====== Data provided ======
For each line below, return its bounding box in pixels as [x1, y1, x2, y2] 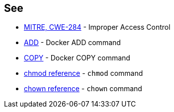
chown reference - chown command [24, 84, 142, 93]
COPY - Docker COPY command [24, 54, 130, 62]
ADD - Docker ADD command [24, 38, 121, 47]
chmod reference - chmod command [24, 69, 143, 78]
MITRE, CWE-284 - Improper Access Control [24, 23, 171, 32]
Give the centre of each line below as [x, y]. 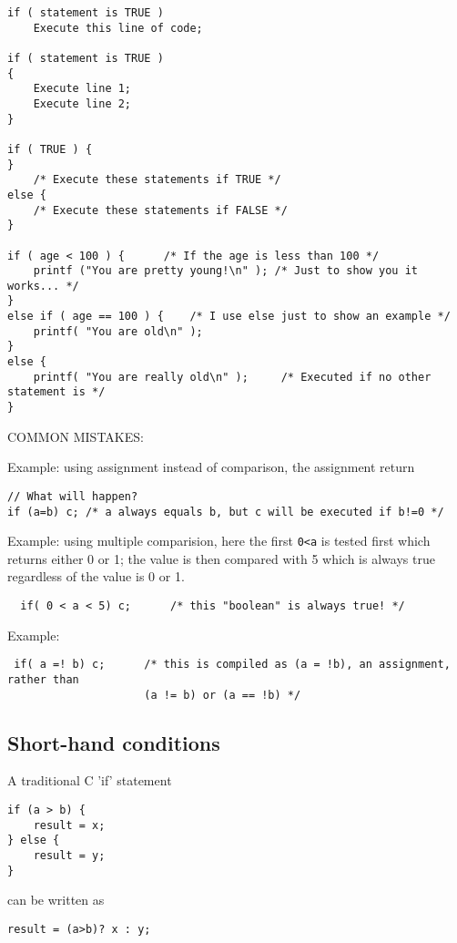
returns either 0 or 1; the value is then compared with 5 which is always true [221, 558]
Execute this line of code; [118, 28]
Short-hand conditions [114, 742]
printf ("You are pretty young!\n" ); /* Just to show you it [226, 271]
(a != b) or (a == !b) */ [223, 695]
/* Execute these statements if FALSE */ [160, 210]
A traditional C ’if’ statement [90, 780]
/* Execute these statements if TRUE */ [157, 180]
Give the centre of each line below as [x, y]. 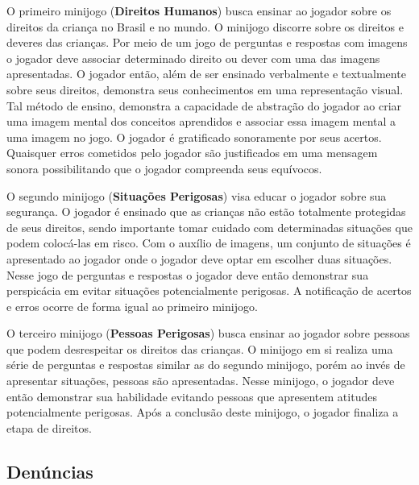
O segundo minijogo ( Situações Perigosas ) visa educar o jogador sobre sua [197, 195]
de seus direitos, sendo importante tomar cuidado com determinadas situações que [209, 227]
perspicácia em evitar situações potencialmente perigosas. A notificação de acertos [209, 290]
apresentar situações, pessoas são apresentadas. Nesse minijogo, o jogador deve [201, 381]
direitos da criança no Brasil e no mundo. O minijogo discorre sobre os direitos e [205, 26]
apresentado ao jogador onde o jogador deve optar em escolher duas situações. [199, 258]
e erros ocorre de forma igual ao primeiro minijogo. [132, 306]
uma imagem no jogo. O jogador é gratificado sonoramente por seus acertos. [194, 137]
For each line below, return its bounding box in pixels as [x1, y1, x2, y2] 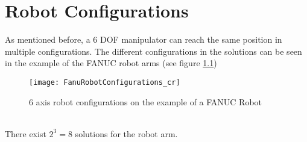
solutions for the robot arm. [75, 127, 178, 140]
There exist [5, 127, 46, 140]
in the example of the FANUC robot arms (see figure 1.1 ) [5, 57, 217, 69]
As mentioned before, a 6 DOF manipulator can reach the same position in [5, 33, 282, 46]
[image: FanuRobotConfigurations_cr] [29, 78, 180, 87]
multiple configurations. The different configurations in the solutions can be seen [5, 45, 302, 57]
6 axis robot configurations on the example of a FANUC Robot [29, 95, 262, 108]
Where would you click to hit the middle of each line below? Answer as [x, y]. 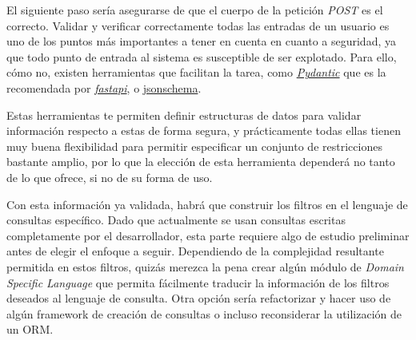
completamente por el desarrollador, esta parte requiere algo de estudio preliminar [208, 235]
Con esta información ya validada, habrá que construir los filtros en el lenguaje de [207, 204]
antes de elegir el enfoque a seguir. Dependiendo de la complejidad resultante [195, 251]
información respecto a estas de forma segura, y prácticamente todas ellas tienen [204, 130]
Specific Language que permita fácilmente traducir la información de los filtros [198, 282]
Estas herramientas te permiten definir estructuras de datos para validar [184, 115]
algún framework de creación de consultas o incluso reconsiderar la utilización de [204, 313]
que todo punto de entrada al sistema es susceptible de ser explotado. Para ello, [202, 56]
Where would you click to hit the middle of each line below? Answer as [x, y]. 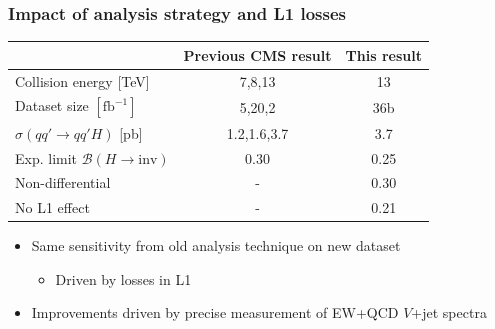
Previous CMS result [257, 54]
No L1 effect [52, 207]
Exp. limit [46, 157]
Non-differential [63, 182]
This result [383, 54]
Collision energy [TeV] [82, 80]
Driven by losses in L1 [123, 278]
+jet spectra [449, 312]
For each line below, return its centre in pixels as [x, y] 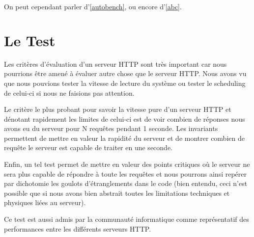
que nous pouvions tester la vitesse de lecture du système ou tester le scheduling [125, 83]
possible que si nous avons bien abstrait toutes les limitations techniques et [117, 193]
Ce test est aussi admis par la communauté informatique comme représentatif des [127, 219]
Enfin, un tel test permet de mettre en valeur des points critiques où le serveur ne [127, 164]
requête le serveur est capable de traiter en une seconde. [88, 147]
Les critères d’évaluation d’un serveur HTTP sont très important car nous [115, 64]
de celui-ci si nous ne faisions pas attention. [69, 92]
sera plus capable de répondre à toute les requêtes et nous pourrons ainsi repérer [125, 173]
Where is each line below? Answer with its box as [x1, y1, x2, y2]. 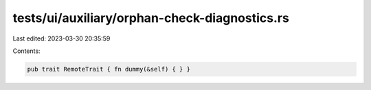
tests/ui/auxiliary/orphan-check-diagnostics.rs [12, 10, 290, 25]
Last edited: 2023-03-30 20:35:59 [12, 34, 111, 43]
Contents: [12, 47, 41, 55]
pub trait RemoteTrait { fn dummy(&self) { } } [27, 65, 190, 73]
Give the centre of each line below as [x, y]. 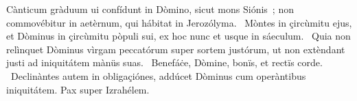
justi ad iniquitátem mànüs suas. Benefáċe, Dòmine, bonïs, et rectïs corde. [164, 62]
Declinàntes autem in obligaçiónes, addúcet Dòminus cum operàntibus [158, 75]
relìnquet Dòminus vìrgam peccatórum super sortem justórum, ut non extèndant [176, 49]
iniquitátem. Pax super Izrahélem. [78, 89]
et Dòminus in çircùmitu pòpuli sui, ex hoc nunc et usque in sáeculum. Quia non [178, 36]
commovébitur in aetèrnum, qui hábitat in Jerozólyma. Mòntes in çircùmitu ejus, [179, 22]
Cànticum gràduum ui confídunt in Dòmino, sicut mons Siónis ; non [150, 9]
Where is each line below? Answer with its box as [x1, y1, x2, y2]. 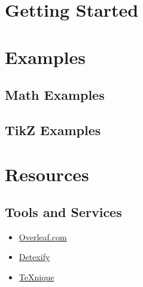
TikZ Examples [5, 120, 101, 139]
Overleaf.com [19, 230, 67, 243]
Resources [5, 161, 89, 186]
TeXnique [19, 271, 54, 283]
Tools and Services [5, 203, 122, 221]
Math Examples [5, 86, 105, 104]
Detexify [19, 251, 50, 263]
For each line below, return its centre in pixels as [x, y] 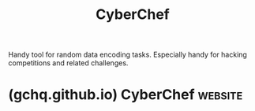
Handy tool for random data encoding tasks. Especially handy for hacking [127, 55]
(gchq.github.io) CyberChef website [126, 95]
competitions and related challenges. [68, 63]
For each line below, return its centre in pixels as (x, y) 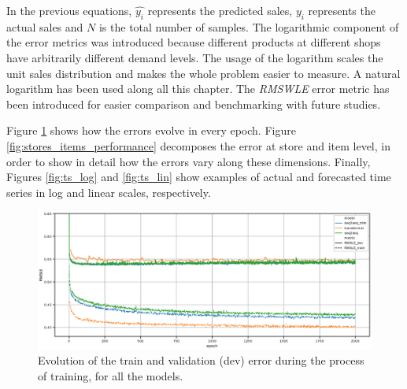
======
_Task goal_
How many of the lines above contain the word "acertos"? Give the number alone.

_Task solution_
2